And welcome to FamilyLife Today.  Thanks for joining us.  When you and Barbara wrote the book, Parenting Today's Adolescent, you identified certain traps that face teenagers.  I remember one of them was drugs and alcohol abuse.  When you were writing that, did you really understand how dangerous and deadly that trap is; do you think?

Dennis:  No.  Now, that we've counseled and worked with a number of parents who have experienced drug and alcohol abuse among their children, especially during the teenage years and early adulthood, it's a crazy-maker.  It creates all kinds of chaos in families.  When this trap latches onto a child's life, it can be a matter of life and death.

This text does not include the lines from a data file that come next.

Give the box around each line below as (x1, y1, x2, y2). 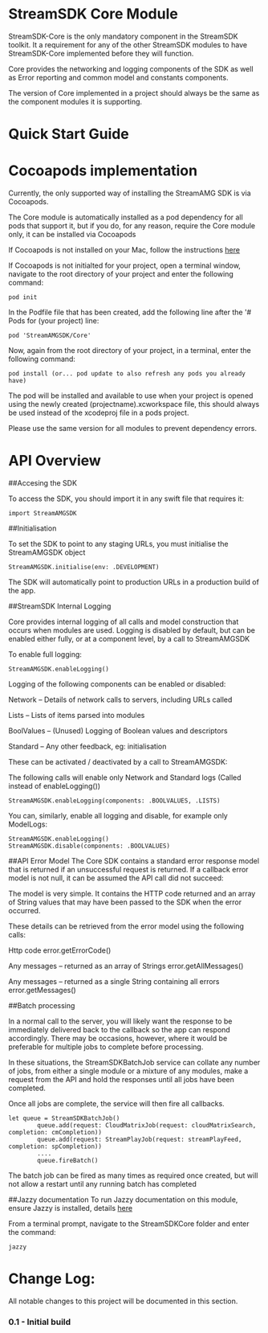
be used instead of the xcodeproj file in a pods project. (8, 408, 189, 418)
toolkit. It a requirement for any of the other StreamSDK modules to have (8, 39, 247, 49)
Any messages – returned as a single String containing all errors (8, 977, 220, 986)
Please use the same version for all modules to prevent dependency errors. (8, 424, 257, 433)
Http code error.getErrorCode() (8, 945, 112, 955)
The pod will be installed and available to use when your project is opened (8, 391, 254, 400)
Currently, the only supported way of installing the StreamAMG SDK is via (8, 188, 251, 198)
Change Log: (8, 1269, 95, 1288)

Bob: It does latch on.  We are talking about something that is addictive, both from a physical standpoint and also from an emotional or psychological standpoint.  This is what some have referred to as a "besetting sin."  It gets its claws in you, and it's tough to shake it loose.

Dennis:  That's right, and it breaks a mom's heart.  We have two moms with us who have experienced this heartbreak firsthand.  Kathy Pride and Melody Carlson join us on FamilyLife Today.  Ladies and moms, welcome to the broadcast.

Melody:  Thank you.

Kathy:  Thanks.

Dennis:  You know a little bit about the heartbreak because, Kathy, you've written a book, Winning the Drug War at Home.  You had a son who used.  Even though you weren't a Christian at the time, weren't a follower of Christ, you experienced the chaos that your son brought home along with—

Kathy:  Total chaos.

Dennis:  —along with the drugs.  Melody, you experienced the same thing.

Melody:  Exactly.

Dennis:  You've written a book called Lost Boys and the Mothers Who Love Them.  In fact, you co-authored that with a number of other moms.  Your son, who was lost—

Melody:  Exactly.

Dennis:  —became found.

Melody:  He did.  It was a long journey, though.  There were times when I just felt like it was never going to happen, and all I could do then was just pray.  He started using, as we know, when he was about 17.  Then, it was kind of up and down; and that was with marijuana.  Marijuana, as we've mentioned, is a gateway drug.  Of course, they act like it's not a gateway drug; but then, he slowly slipped into using the more serious drug of methamphetamines.

Dennis:  That's highly addictive.

Melody:  Highly addictive.  They say it is as addictive as heroin.  Some people say it's more addictive.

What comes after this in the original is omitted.